Problem to solve:
The required answer is the count of lines in the records that contain "ceramic", with no other text.
*** Block opens ***
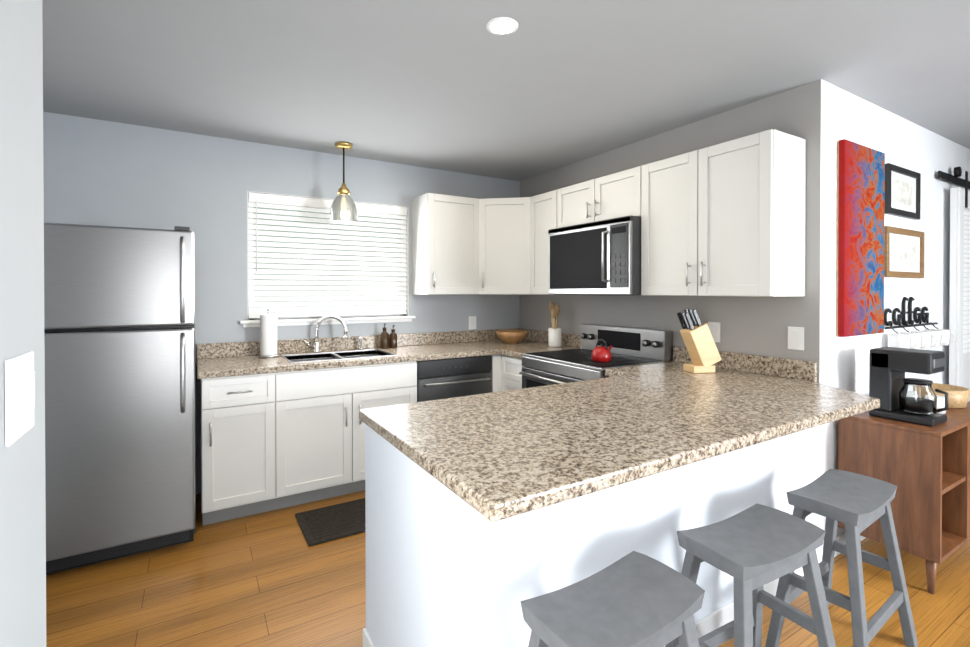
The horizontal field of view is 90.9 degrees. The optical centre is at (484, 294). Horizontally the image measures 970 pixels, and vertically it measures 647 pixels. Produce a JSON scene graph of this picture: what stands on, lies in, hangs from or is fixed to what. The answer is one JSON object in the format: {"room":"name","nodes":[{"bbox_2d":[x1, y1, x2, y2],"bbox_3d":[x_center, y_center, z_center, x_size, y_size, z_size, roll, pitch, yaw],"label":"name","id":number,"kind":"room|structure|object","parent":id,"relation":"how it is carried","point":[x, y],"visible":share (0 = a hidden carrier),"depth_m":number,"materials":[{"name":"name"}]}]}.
{"room":"kitchen","nodes":[
{"label":"kitchen","id":0,"kind":"room"},
{"bbox_2d":[0,0,45,646],"bbox_3d":[-0.128,0.162,-0.922,0.650,2.440,9.000,0,0,-31],"label":"wall","id":1,"kind":"structure","parent":0,"point":[22,549],"depth_m":0.85,"materials":[{"name":"paint"}]},
{"bbox_2d":[5,351,34,446],"bbox_3d":[-0.801,0.174,0.827,0.011,0.140,0.140,0,0,-31],"label":"light switch","id":2,"kind":"object","parent":1,"relation":"attached to","point":[19,394],"depth_m":0.80,"materials":[{"name":"white paint"}]},
{"bbox_2d":[43,112,519,493],"bbox_3d":[-1.671,0.132,3.499,4.600,2.440,0.160,0,0,-31],"label":"wall","id":3,"kind":"structure","parent":0,"point":[96,172],"depth_m":3.30,"materials":[{"name":"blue paint"}]},
{"bbox_2d":[240,191,415,327],"bbox_3d":[-1.186,-0.255,3.738,1.320,0.970,0.150,0,0,-31],"label":"window","id":4,"kind":"structure","parent":3,"relation":"in","point":[286,321],"depth_m":3.72,"materials":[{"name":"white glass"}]},
{"bbox_2d":[248,192,406,317],"bbox_3d":[-1.181,-0.283,3.729,1.204,0.902,0.049,0,0,-31],"label":"window blind","id":5,"kind":"object","parent":4,"relation":"attached to","point":[369,278],"visible":0.94,"depth_m":3.68,"materials":[{"name":"white plastic"}]},
{"bbox_2d":[412,193,475,294],"bbox_3d":[-0.305,-0.404,4.017,0.518,0.804,0.359,0,0,-31],"label":"upper cabinet","id":6,"kind":"object","parent":3,"relation":"attached to","point":[443,226],"depth_m":3.88,"materials":[{"name":"white wood"}]},
{"bbox_2d":[469,316,475,329],"bbox_3d":[-0.113,0.255,4.345,0.080,0.120,0.009,0,0,-31],"label":"outlet","id":7,"kind":"object","parent":3,"relation":"attached to","point":[472,319],"depth_m":4.34,"materials":[{"name":"white paint"}]},
{"bbox_2d":[476,197,527,294],"bbox_3d":[0.207,-0.405,4.154,0.699,0.804,0.657,0,0,-31],"label":"upper cabinet","id":8,"kind":"object","parent":3,"relation":"attached to","point":[501,223],"depth_m":3.98,"materials":[{"name":"white wood"}]},
{"bbox_2d":[42,0,969,180],"bbox_3d":[2.594,-1.121,0.897,9.200,0.100,9.300,0,0,-31],"label":"ceiling","id":9,"kind":"structure","parent":0,"point":[457,86],"depth_m":2.28,"materials":[{"name":"paint"}]},
{"bbox_2d":[330,141,357,223],"bbox_3d":[-1.021,-0.807,3.449,0.196,0.562,0.196,0,0,-31],"label":"pendant lamp","id":10,"kind":"object","parent":9,"relation":"hanging from","point":[343,209],"visible":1,"depth_m":3.40,"materials":[{"name":"gold metal"}]},
{"bbox_2d":[486,17,517,35],"bbox_3d":[0.069,-1.076,1.915,0.129,0.004,0.129,0,0,-37],"label":"recessed light","id":11,"kind":"object","parent":9,"relation":"in","point":[501,26],"visible":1,"depth_m":1.89,"materials":[{"name":"white plastic"}]},
{"bbox_2d":[46,490,969,646],"bbox_3d":[2.594,1.419,0.914,9.200,0.100,9.300,0,0,-31],"label":"floor","id":12,"kind":"structure","parent":0,"point":[272,578],"depth_m":2.16,"materials":[{"name":"brown wood"}]},
{"bbox_2d":[44,223,195,574],"bbox_3d":[-2.060,0.497,2.658,0.760,1.720,0.818,0,0,-31],"label":"refrigerator","id":13,"kind":"object","parent":12,"relation":"on","point":[119,340],"visible":0.77,"depth_m":2.39,"materials":[{"name":"silver metal"}]},
{"bbox_2d":[200,372,287,525],"bbox_3d":[-1.584,0.915,3.098,0.447,0.880,0.617,0,0,-31],"label":"base cabinet","id":14,"kind":"object","parent":12,"relation":"on","point":[273,441],"depth_m":2.84,"materials":[{"name":"white wood"}]},
{"bbox_2d":[295,498,365,546],"bbox_3d":[-0.864,1.349,2.862,0.450,0.014,0.420,0,0,-31],"label":"rug","id":15,"kind":"object","parent":12,"relation":"on","point":[330,523],"visible":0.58,"depth_m":2.83,"materials":[{"name":"black fabric"}]},
{"bbox_2d":[288,361,416,506],"bbox_3d":[-1.066,0.913,3.413,0.994,0.880,0.617,0,0,-31],"label":"base cabinet","id":16,"kind":"object","parent":12,"relation":"on","point":[326,432],"depth_m":3.12,"materials":[{"name":"white wood"}]},
{"bbox_2d":[197,315,539,378],"bbox_3d":[-0.643,0.312,3.654,2.677,0.318,0.637,0,0,-31],"label":"countertop","id":17,"kind":"structure","parent":16,"relation":"on","point":[214,360],"depth_m":3.51,"materials":[{"name":"stone"}]},
{"bbox_2d":[259,308,278,357],"bbox_3d":[-1.509,0.264,3.329,0.128,0.336,0.128,0,0,-31],"label":"paper towel holder","id":18,"kind":"object","parent":17,"relation":"on","point":[268,335],"visible":1,"depth_m":3.28,"materials":[{"name":"white paper"}]},
{"bbox_2d":[304,315,362,352],"bbox_3d":[-1.129,0.291,3.596,0.444,0.277,0.128,0,0,-31],"label":"faucet","id":19,"kind":"object","parent":17,"relation":"on","point":[316,345],"depth_m":3.57,"materials":[{"name":"silver metal"}]},
{"bbox_2d":[280,349,396,363],"bbox_3d":[-1.038,0.450,3.393,0.714,0.043,0.424,0,0,-31],"label":"sink basin","id":20,"kind":"object","parent":17,"relation":"in","point":[318,356],"depth_m":3.50,"materials":[{"name":"silver metal"}]},
{"bbox_2d":[380,323,396,348],"bbox_3d":[-0.772,0.329,3.836,0.139,0.199,0.067,0,0,-35],"label":"soap bottles","id":21,"kind":"object","parent":17,"relation":"on","point":[387,340],"visible":1,"depth_m":3.82,"materials":[{"name":"brown plastic"}]},
{"bbox_2d":[496,330,527,343],"bbox_3d":[0.236,0.373,4.213,0.290,0.105,0.290,0,0,-31],"label":"wooden fruit bowl","id":22,"kind":"object","parent":17,"relation":"on","point":[511,336],"visible":1,"depth_m":4.12,"materials":[{"name":"brown wood"}]},
{"bbox_2d":[416,355,491,401],"bbox_3d":[-0.358,0.910,3.812,0.625,0.878,0.656,0,0,-31],"label":"dishwasher","id":23,"kind":"object","parent":12,"relation":"on","point":[449,378],"visible":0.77,"depth_m":3.55,"materials":[{"name":"black metal"}]},
{"bbox_2d":[363,424,598,646],"bbox_3d":[-0.057,0.924,1.719,0.570,0.880,0.647,0,0,-31],"label":"half wall","id":24,"kind":"structure","parent":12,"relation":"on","point":[446,566],"depth_m":1.43,"materials":[{"name":"white paint"}]},
{"bbox_2d":[492,354,523,391],"bbox_3d":[0.439,0.910,3.786,0.695,0.880,0.346,0,0,-31],"label":"base cabinet","id":25,"kind":"object","parent":12,"relation":"on","point":[506,376],"depth_m":3.72,"materials":[{"name":"white wood"}]},
{"bbox_2d":[501,331,580,358],"bbox_3d":[0.474,0.400,3.780,0.637,0.140,0.307,0,0,-31],"label":"countertop","id":26,"kind":"structure","parent":25,"relation":"on","point":[534,341],"depth_m":3.95,"materials":[{"name":"stone"}]},
{"bbox_2d":[548,302,561,346],"bbox_3d":[0.586,0.241,3.957,0.124,0.372,0.110,0,0,-31],"label":"utensil crock","id":27,"kind":"object","parent":26,"relation":"on","point":[554,337],"visible":1,"depth_m":3.92,"materials":[{"name":"white ceramic"}]},
{"bbox_2d":[519,324,672,388],"bbox_3d":[0.725,0.793,3.285,0.706,1.120,0.796,0,0,-31],"label":"range","id":28,"kind":"object","parent":12,"relation":"on","point":[633,346],"visible":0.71,"depth_m":3.23,"materials":[{"name":"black metal"}]},
{"bbox_2d":[591,339,612,361],"bbox_3d":[0.761,0.354,3.070,0.159,0.142,0.127,0,0,-31],"label":"tea kettle","id":29,"kind":"object","parent":28,"relation":"on","point":[601,353],"visible":1,"depth_m":3.02,"materials":[{"name":"red metal"}]},
{"bbox_2d":[520,551,704,646],"bbox_3d":[0.321,1.058,1.187,0.551,0.631,0.344,0,0,-31],"label":"bar stool","id":30,"kind":"object","parent":12,"relation":"on","point":[634,599],"visible":1,"depth_m":1.17,"materials":[{"name":"grey paint"}]},
{"bbox_2d":[599,464,690,646],"bbox_3d":[0.350,0.923,1.968,0.616,0.880,0.645,0,0,-31],"label":"base cabinet","id":31,"kind":"object","parent":12,"relation":"on","point":[645,515],"depth_m":1.72,"materials":[{"name":"white paint"}]},
{"bbox_2d":[691,445,754,637],"bbox_3d":[0.752,0.921,2.211,0.555,0.880,0.645,0,0,-31],"label":"base cabinet","id":32,"kind":"object","parent":12,"relation":"on","point":[722,486],"depth_m":1.94,"materials":[{"name":"white paint"}]},
{"bbox_2d":[665,504,835,646],"bbox_3d":[0.840,1.056,1.508,0.557,0.631,0.353,0,0,-31],"label":"bar stool","id":33,"kind":"object","parent":12,"relation":"on","point":[753,550],"visible":0.96,"depth_m":1.49,"materials":[{"name":"grey paint"}]},
{"bbox_2d":[755,425,822,595],"bbox_3d":[1.230,0.919,2.502,0.675,0.880,0.645,0,0,-31],"label":"base cabinet","id":34,"kind":"object","parent":12,"relation":"on","point":[790,462],"depth_m":2.21,"materials":[{"name":"white paint"}]},
{"bbox_2d":[359,347,879,521],"bbox_3d":[0.675,0.412,1.995,2.147,0.140,0.990,0,0,-31],"label":"countertop","id":35,"kind":"structure","parent":34,"relation":"on","point":[495,456],"depth_m":1.65,"materials":[{"name":"stone"}]},
{"bbox_2d":[677,308,720,372],"bbox_3d":[1.209,0.257,2.703,0.223,0.358,0.100,0,0,-11],"label":"knife block","id":36,"kind":"object","parent":35,"relation":"on","point":[699,342],"visible":1,"depth_m":2.66,"materials":[{"name":"brown wood"}]},
{"bbox_2d":[765,469,917,646],"bbox_3d":[1.370,1.054,1.830,0.541,0.631,0.327,0,0,-35],"label":"bar stool","id":37,"kind":"object","parent":12,"relation":"on","point":[856,504],"visible":1,"depth_m":1.79,"materials":[{"name":"grey paint"}]},
{"bbox_2d":[838,402,969,593],"bbox_3d":[2.337,0.986,2.530,0.960,0.745,0.415,0,0,-31],"label":"sideboard","id":38,"kind":"object","parent":12,"relation":"on","point":[924,469],"visible":0.79,"depth_m":2.26,"materials":[{"name":"brown wood"}]},
{"bbox_2d":[869,347,948,426],"bbox_3d":[2.098,0.444,2.351,0.190,0.340,0.277,0,0,-31],"label":"coffee maker","id":39,"kind":"object","parent":38,"relation":"on","point":[896,392],"visible":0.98,"depth_m":2.31,"materials":[{"name":"black plastic"}]},
{"bbox_2d":[932,383,969,413],"bbox_3d":[2.435,0.562,2.601,0.465,0.100,0.246,0,0,-31],"label":"bowl","id":40,"kind":"object","parent":38,"relation":"on","point":[958,396],"visible":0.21,"depth_m":2.55,"materials":[{"name":"beige wood"}]},
{"bbox_2d":[520,79,820,382],"bbox_3d":[1.029,0.131,3.618,0.140,2.440,2.759,0,0,-31],"label":"wall","id":41,"kind":"structure","parent":0,"point":[755,325],"depth_m":2.83,"materials":[{"name":"grey paint"}]},
{"bbox_2d":[528,190,555,294],"bbox_3d":[0.571,-0.404,3.878,0.363,0.804,0.384,0,0,-31],"label":"upper cabinet","id":42,"kind":"object","parent":41,"relation":"attached to","point":[541,207],"depth_m":3.83,"materials":[{"name":"white wood"}]},
{"bbox_2d":[556,166,639,227],"bbox_3d":[0.894,-0.646,3.378,0.327,0.312,0.800,0,0,-31],"label":"upper cabinet","id":43,"kind":"object","parent":41,"relation":"attached to","point":[616,195],"depth_m":3.25,"materials":[{"name":"white wood"}]},
{"bbox_2d":[548,215,640,294],"bbox_3d":[0.841,-0.243,3.348,0.454,0.489,0.794,0,0,-31],"label":"microwave","id":44,"kind":"object","parent":43,"relation":"attached to","point":[602,257],"visible":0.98,"depth_m":3.15,"materials":[{"name":"silver metal"}]},
{"bbox_2d":[708,322,720,341],"bbox_3d":[1.386,0.225,2.887,0.009,0.120,0.080,0,0,-31],"label":"outlet","id":45,"kind":"object","parent":41,"relation":"attached to","point":[714,327],"depth_m":2.87,"materials":[{"name":"white paint"}]},
{"bbox_2d":[640,129,805,296],"bbox_3d":[1.306,-0.395,2.701,0.327,0.804,0.783,0,0,-31],"label":"upper cabinet","id":46,"kind":"object","parent":41,"relation":"attached to","point":[728,218],"depth_m":2.48,"materials":[{"name":"white wood"}]},
{"bbox_2d":[788,326,803,350],"bbox_3d":[1.625,0.228,2.493,0.009,0.120,0.080,0,0,-31],"label":"outlet","id":47,"kind":"object","parent":41,"relation":"attached to","point":[795,334],"depth_m":2.49,"materials":[{"name":"white paint"}]},
{"bbox_2d":[820,79,969,543],"bbox_3d":[3.621,0.131,3.646,4.599,2.440,0.120,0,0,-31],"label":"wall","id":48,"kind":"structure","parent":0,"point":[925,153],"depth_m":2.79,"materials":[{"name":"paint"}]},
{"bbox_2d":[822,532,865,556],"bbox_3d":[3.665,1.306,3.602,4.580,0.090,0.013,0,0,-31],"label":"baseboard","id":49,"kind":"structure","parent":48,"relation":"attached to","point":[841,538],"depth_m":2.49,"materials":[{"name":"white paint"}]},
{"bbox_2d":[837,139,884,336],"bbox_3d":[2.050,-0.292,2.598,0.490,1.020,0.036,0,0,-31],"label":"canvas painting","id":50,"kind":"object","parent":48,"relation":"attached to","point":[860,227],"visible":1,"depth_m":2.55,"materials":[{"name":"multicoloured fabric"}]},
{"bbox_2d":[885,163,920,219],"bbox_3d":[2.539,-0.619,2.898,0.480,0.290,0.025,0,0,-31],"label":"picture frame","id":51,"kind":"object","parent":48,"relation":"attached to","point":[902,185],"depth_m":2.88,"materials":[{"name":"black plastic"}]},
{"bbox_2d":[884,226,923,277],"bbox_3d":[2.561,-0.251,2.914,0.570,0.295,0.025,0,0,-31],"label":"picture frame","id":52,"kind":"object","parent":48,"relation":"attached to","point":[903,253],"depth_m":2.90,"materials":[{"name":"brown wood"}]},
{"bbox_2d":[884,297,956,348],"bbox_3d":[2.665,0.170,2.909,0.800,0.312,0.147,0,0,-31],"label":"mug rack","id":53,"kind":"object","parent":48,"relation":"attached to","point":[925,339],"visible":0.96,"depth_m":2.88,"materials":[{"name":"white ceramic"}]},
{"bbox_2d":[938,167,969,401],"bbox_3d":[3.996,0.220,3.751,2.250,2.220,0.090,0,0,-31],"label":"barn door","id":54,"kind":"structure","parent":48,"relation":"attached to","point":[959,347],"depth_m":3.25,"materials":[{"name":"white wood"}]}
]}
*** Block closes ***
Expected output:
2